Saturday brought a whole new set of adventures

I drove up into the mountains of North Carolina, to a tiny resort town called Cashiers. There I was booked into the Cashiers Coffee Company, a bohemian hangout way off the beaten path. Pulling into the dusty parking lot, I noticed my name up on the roof in a sort of marquee:

SAT. JUNE 10
FROM NYC
SAM SHABER

Got a picture of that one! On the posters I had sent with the picture and date for the show, the show time had been scribbled in as "'round dark."

Not finding the owner in, I decided to check out the area and went on a recommendation to nearby Whiteside Mountain, following its perimeter trail to the top at 4,039 feet. The view was insane and so revitalizing that I couldn't breathe deeply enough to take it all in. A life-sized wooden cross lay in the rocks at the summit, which I found both infuriating and amusing at the same time, and I had to turn the other way to enjoy the mountainous view without battling my religious demons at the same time. But the 60-minute hike was very refreshing and a welcomed change from the car.
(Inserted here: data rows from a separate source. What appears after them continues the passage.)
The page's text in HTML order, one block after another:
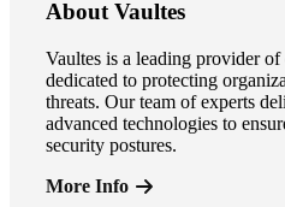
About Vaultes
Vaultes is a leading provider
dedicated to protecting
threats. Our team of experts
advanced technologies to
security postures.
More Info
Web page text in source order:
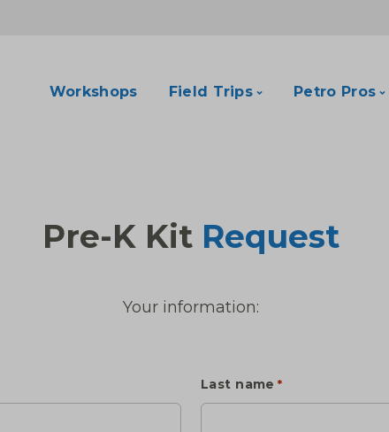
Workshops Field Trips Petro Pros
Pre-K Kit Request
Your information:
Last name *
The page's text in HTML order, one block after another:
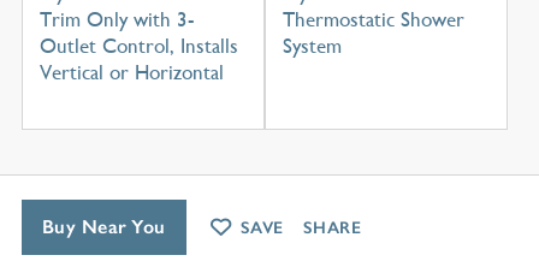
Trim Only with 3-
Outlet Control, Installs
Vertical or Horizontal
Thermostatic Shower
System
Buy Near You SAVE SHARE
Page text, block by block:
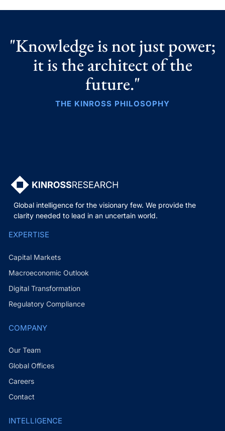
"Knowledge is not just power;
it is the architect of the
future."
THE KINROSS PHILOSOPHY
Global intelligence for the visionary few. We provide the
clarity needed to lead in an uncertain world.
EXPERTISE
Capital Markets
Macroeconomic Outlook
Digital Transformation
Regulatory Compliance
COMPANY
Our Team
Global Offices
Careers
Contact
INTELLIGENCE
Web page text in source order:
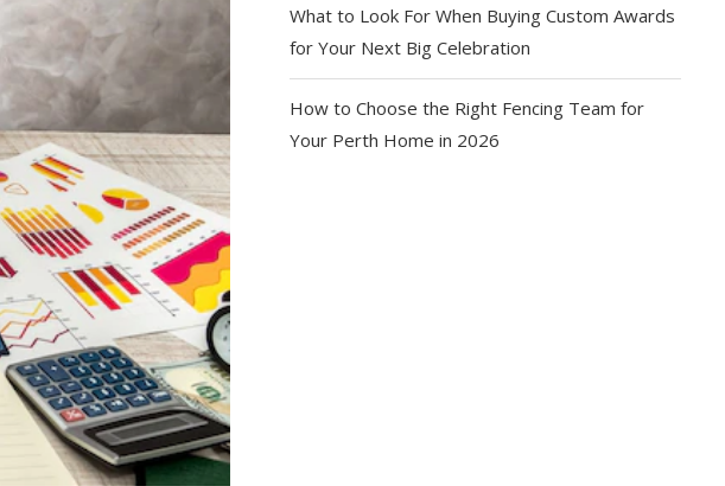
What to Look For When Buying Custom Awards
for Your Next Big Celebration
How to Choose the Right Fencing Team for
Your Perth Home in 2026
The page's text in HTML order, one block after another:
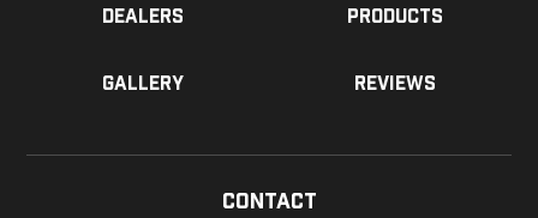
Dealers Products
Gallery Reviews
Contact
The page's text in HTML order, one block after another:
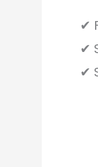
✔
✔
✔
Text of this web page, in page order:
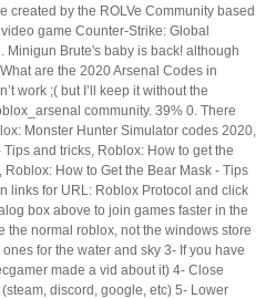
created by the ROLVe Community based
game Counter-Strike: Global
Minigun Brute's baby is back! although
are the 2020 Arsenal Codes in
work ;( but I’ll keep it without the
community. 39% 0. There
Monster Hunter Simulator codes 2020,
and tricks, Roblox: How to get the
How to Get the Bear Mask - Tips
links for URL: Roblox Protocol and click
box above to join games faster in the
the normal roblox, not the windows store
for the water and sky 3- If you have
made a vid about it) 4- Close
discord, google, etc) 5- Lower
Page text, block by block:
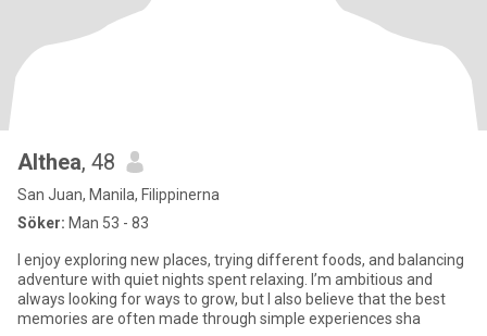
Althea, 48
San Juan, Manila, Filippinerna
Söker: Man 53 - 83
I enjoy exploring new places, trying different foods, and balancing
adventure with quiet nights spent relaxing. I’m ambitious and
always looking for ways to grow, but I also believe that the best
memories are often made through simple experiences sha
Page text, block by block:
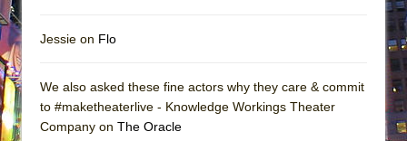
Jessie on Flo
We also asked these fine actors why they care & commit
to #maketheaterlive - Knowledge Workings Theater
Company on The Oracle
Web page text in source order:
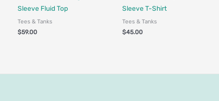
Sleeve Fluid Top
Tees & Tanks
$59.00
Sleeve T-Shirt
Tees & Tanks
$45.00
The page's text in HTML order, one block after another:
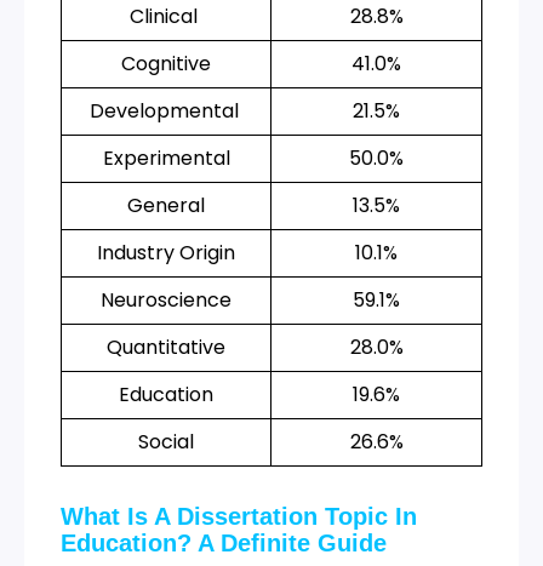
Clinical
28.8%
Cognitive
41.0%
Developmental
21.5%
Experimental
50.0%
General
13.5%
Industry Origin
10.1%
Neuroscience
59.1%
Quantitative
28.0%
Education
19.6%
Social
26.6%
What Is A Dissertation Topic In
Education? A Definite Guide
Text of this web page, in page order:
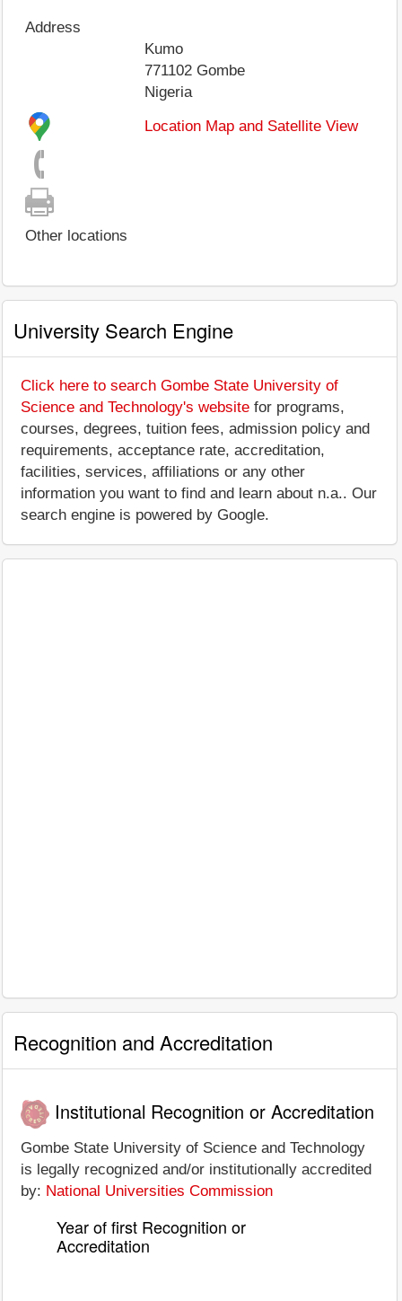
Address
Kumo
771102 Gombe
Nigeria
Location Map and Satellite View
Other locations
University Search Engine
Click here to search Gombe State University of
Science and Technology's website for programs,
courses, degrees, tuition fees, admission policy and
requirements, acceptance rate, accreditation,
facilities, services, affiliations or any other
information you want to find and learn about n.a.. Our
search engine is powered by Google.
Recognition and Accreditation
Institutional Recognition or Accreditation
Gombe State University of Science and Technology
is legally recognized and/or institutionally accredited
by: National Universities Commission
Year of first Recognition or
Accreditation
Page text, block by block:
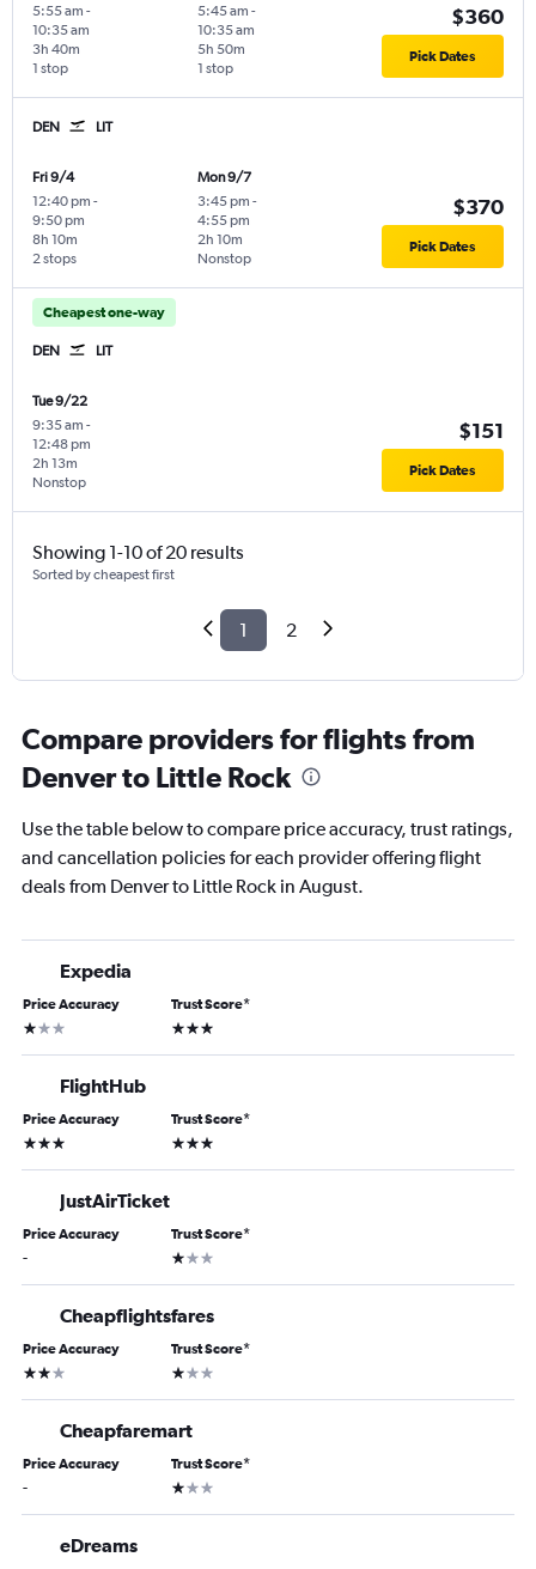
5:55 am -
10:35 am
1 stop
3h 40m
5:45 am -
10:35 am
1 stop
5h 50m
$360
Pick Dates
DEN LIT
Fri 9/4
12:40 pm -
9:50 pm
2 stops
8h 10m
Mon 9/7
3:45 pm -
4:55 pm
Nonstop
2h 10m
$370
Pick Dates
Cheapest one-way
DEN LIT
Tue 9/22
9:35 am -
12:48 pm
Nonstop
2h 13m
$151
Pick Dates
Showing 1-10 of 20 results
Sorted by cheapest first
1 2
Compare providers for flights from
Denver to Little Rock
Use the table below to compare price accuracy, trust ratings,
and cancellation policies for each provider offering flight
deals from Denver to Little Rock in August.
Expedia
Price Accuracy
1 star
Trust Score*
3 stars
FlightHub
Price Accuracy
3 stars
Trust Score*
3 stars
JustAirTicket
Price Accuracy
-
Trust Score*
1 star
Cheapflightsfares
Price Accuracy
2 stars
Trust Score*
1 star
Cheapfaremart
Price Accuracy
-
Trust Score*
1 star
eDreams
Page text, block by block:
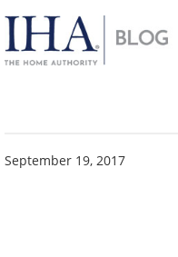
September 19, 2017
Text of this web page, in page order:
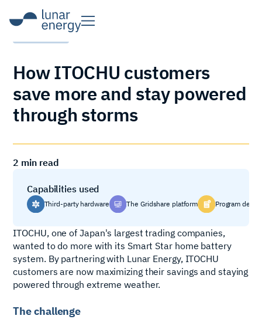
Capabilities used
Third-party hardware The Gridshare platform Program
How ITOCHU customers
save more and stay powered
through storms
2 min read
ITOCHU, one of Japan's largest trading companies,
wanted to do more with its Smart Star home battery
system. By partnering with Lunar Energy, ITOCHU
customers are now maximizing their savings and staying
powered through extreme weather.
The challenge
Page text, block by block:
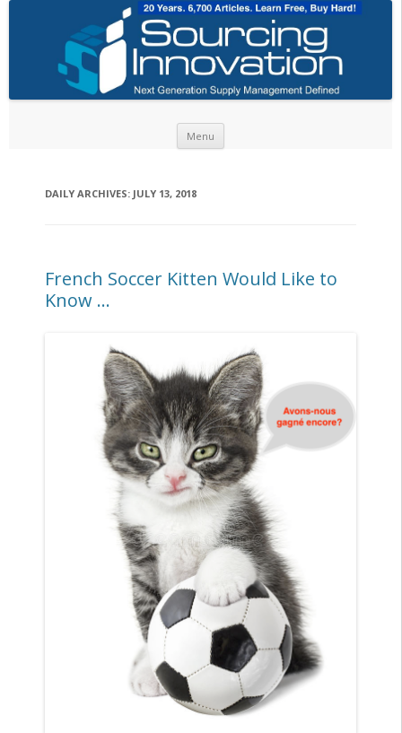
Menu
DAILY ARCHIVES: JULY 13, 2018
French Soccer Kitten Would Like to
Know …
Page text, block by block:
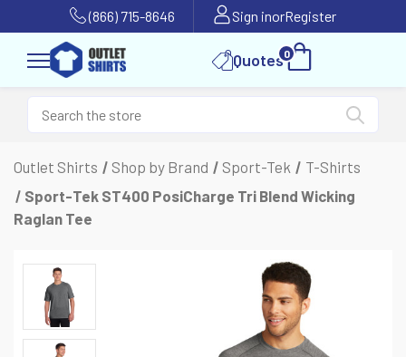
(866) 715-8646 Sign inorRegister
Quotes0
Outlet Shirts Shop by Brand Sport-Tek
T-Shirts
Sport-Tek ST400 PosiCharge Tri Blend Wicking
Raglan Tee
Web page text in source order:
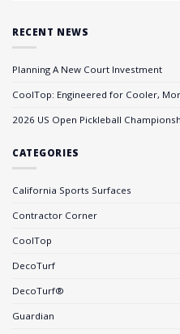
RECENT NEWS
Planning A New Court Investment
CoolTop: Engineered for Cooler,
2026 US Open Pickleball
CATEGORIES
California Sports Surfaces
Contractor Corner
CoolTop
DecoTurf
DecoTurf®
Guardian
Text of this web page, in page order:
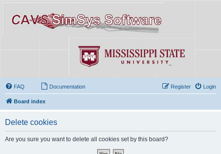
FAQ Documentation Login
Register
Board index
Delete cookies
Are you sure you want to delete all cookies set by this board?
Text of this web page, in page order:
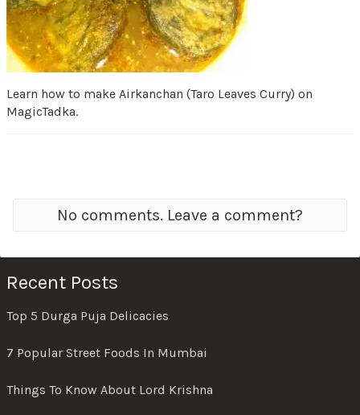
Learn how to make Airkanchan (Taro Leaves Curry) on
MagicTadka.
No comments. Leave a comment?
Recent Posts
Top 5 Durga Puja Delicacies
7 Popular Street Foods In Mumbai
Things To Know About Lord Krishna
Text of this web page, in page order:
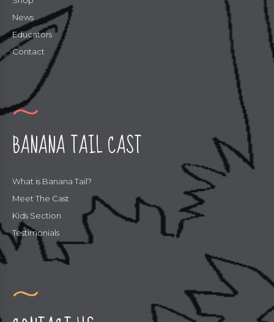
News
Educators
Contact
BANANA TAIL CAST
What is Banana Tail?
Meet The Cast
Kids Section
Testimonials
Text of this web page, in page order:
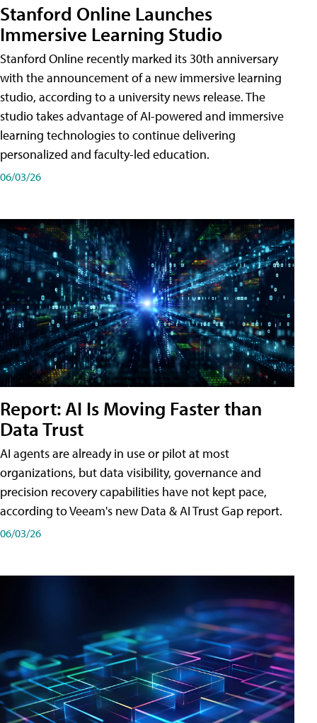
Stanford Online Launches
Immersive Learning Studio
Stanford Online recently marked its 30th anniversary
with the announcement of a new immersive learning
studio, according to a university news release. The
studio takes advantage of AI-powered and immersive
learning technologies to continue delivering
personalized and faculty-led education.
06/03/26
Report: AI Is Moving Faster than
Data Trust
AI agents are already in use or pilot at most
organizations, but data visibility, governance and
precision recovery capabilities have not kept pace,
according to Veeam's new Data & AI Trust Gap report.
06/03/26
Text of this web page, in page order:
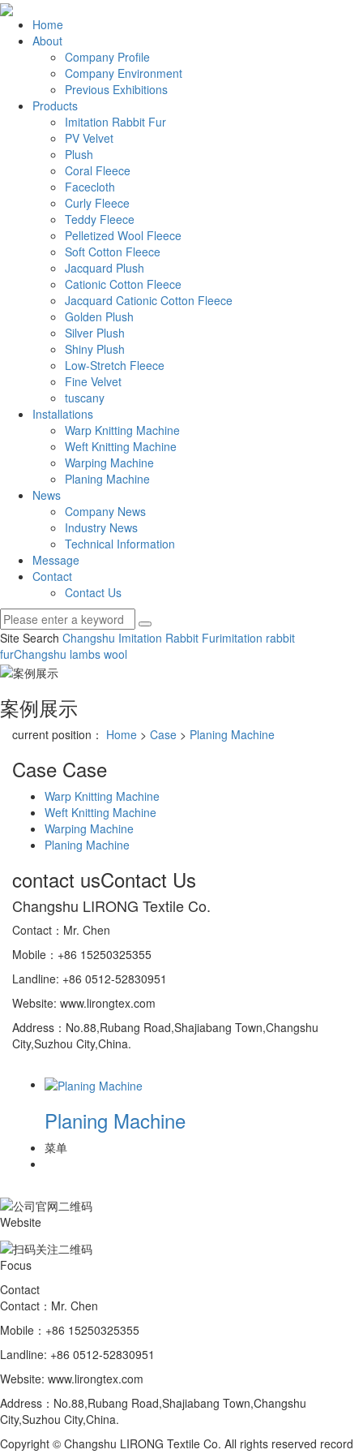
Home
About
Company Profile
Company Environment
Previous Exhibitions
Products
Imitation Rabbit Fur
PV Velvet
Plush
Coral Fleece
Facecloth
Curly Fleece
Teddy Fleece
Pelletized Wool Fleece
Soft Cotton Fleece
Jacquard Plush
Cationic Cotton Fleece
Jacquard Cationic Cotton Fleece
Golden Plush
Silver Plush
Shiny Plush
Low-Stretch Fleece
Fine Velvet
tuscany
Installations
Warp Knitting Machine
Weft Knitting Machine
Warping Machine
Planing Machine
News
Company News
Industry News
Technical Information
Message
Contact
Contact Us
Site Search Changshu Imitation Rabbit Furimitation rabbit
furChangshu lambs wool
案例展示
current position： Home > Case > Planing Machine
Case Case
Warp Knitting Machine
Weft Knitting Machine
Warping Machine
Planing Machine
contact usContact Us
Changshu LIRONG Textile Co.
Contact：Mr. Chen
Mobile：+86 15250325355
Landline: +86 0512-52830951
Website: www.lirongtex.com
Address：No.88,Rubang Road,Shajiabang Town,Changshu
City,Suzhou City,China.
Planing Machine
菜单
Website
Focus
Contact
Contact：Mr. Chen
Mobile：+86 15250325355
Landline: +86 0512-52830951
Website: www.lirongtex.com
Address：No.88,Rubang Road,Shajiabang Town,Changshu
City,Suzhou City,China.
Copyright © Changshu LIRONG Textile Co. All rights reserved record
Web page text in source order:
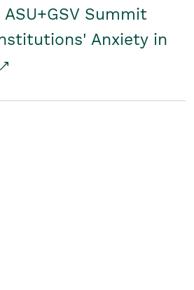
Summit
Anxiety in
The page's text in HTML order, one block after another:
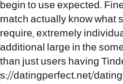
begin to use expected.
match actually know what
require, extremely
additional large in the
than just users having
s://datingperfect.net/
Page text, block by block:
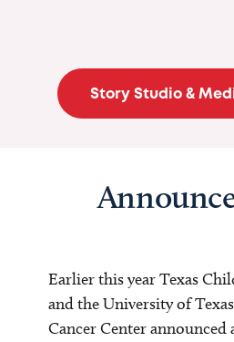
Story Studio &
Earlier this year Texas
and the University of
Cancer Center
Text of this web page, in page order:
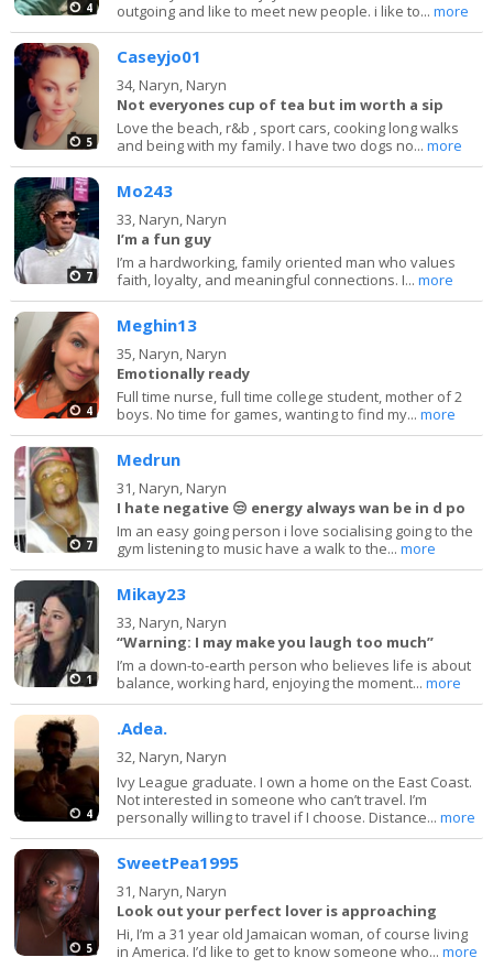
4
outgoing and like to meet new people. i like to...more
5
Caseyjo01
34, Naryn, Naryn
Not everyones cup of tea but im worth a sip
Love the beach, r&b , sport cars, cooking long walks
and being with my family. I have two dogs no...more
7
Mo243
33, Naryn, Naryn
I’m a fun guy
I’m a hardworking, family oriented man who values
faith, loyalty, and meaningful connections. I...more
4
Meghin13
35, Naryn, Naryn
Emotionally ready
Full time nurse, full time college student, mother of 2
boys. No time for games, wanting to find my...more
7
Medrun
31, Naryn, Naryn
I hate negative 😒 energy always wan be in d po
Im an easy going person i love socialising going to the
gym listening to music have a walk to the...more
1
Mikay23
33, Naryn, Naryn
“Warning: I may make you laugh too much”
I’m a down-to-earth person who believes life is about
balance, working hard, enjoying the moment...more
4
.Adea.
32, Naryn, Naryn
Ivy League graduate. I own a home on the East Coast.
Not interested in someone who can’t travel. I’m
personally willing to travel if I choose. Distance...more
5
SweetPea1995
31, Naryn, Naryn
Look out your perfect lover is approaching
Hi, I’m a 31 year old Jamaican woman, of course living
in America. I’d like to get to know someone who...more

Back down the mountain to town, I checked in at the Coffee Company again. The owner is Tim Womick, a musician, avid bike rider, cook, and coffee shop owner who could best be described as supernaturally bouncy. He bounded in and set instantly to cooking up an incredible stir-fry of pasta, feta, seitan, olives, capers, beets, and peperoncini, which I devoured half of as though my life depended on it.

I set up on the porch amidst barrel tables, rocking chairs, and waxy wine bottles with candles poised and ready, and waited for dark to fall. The only people in the shop were two kids, one working the counter, the other playing solitaire. I taught him my favorite and most addictive solitaire game and watched him play for awhile.

I asked Tim where I might stay in town (hoping for an invitation,) and he said I could stay right there in the coffee shop. This was not as crazy an idea as it may sound, since the shop is filled with comfy couches, even a narrow mattress at one end, bookcases lined with the strangest assortment of reading material I've ever come across, and of course a fridge full of baked goods. The walls were papered with pieces of art, clippings, pictures, postcards, maps, signs, musicians' posters, and more. Next to a picture of Bob Marley in the bathroom is a comic depicting a defendant at the bench in a courtroom. The caption reads "NOT FIT TO STAND TRIAL" and the defendant tells the judge, "I'll have an espresso, please."

On other walls there are maps of the mountains in Utah, the Navajo Nation territory, downtown Boston, Italy, Whiteside, and more. There is a postcard of an ancient necklace with prehistoric bugs frozen in its mineral stones next to a newspaper clipping from a production of Falstaff at the Met. There's an article about the oldest lady in France, and a framed poster of a jazz trumpet player.

Finally the sun was sufficiently behind the mountains, and I began to play. The first song was heard only by the boy playing solitaire. Then a family of three arrived. Then another family. People kept driving up to hear the music coming from the porch until I had a good thirty bodies, listening, playing with their kids, engaging me just as I was engaging them, and enjoying the music. When the mosquitoes got too bad I ran inside for some long pants and then continued the show.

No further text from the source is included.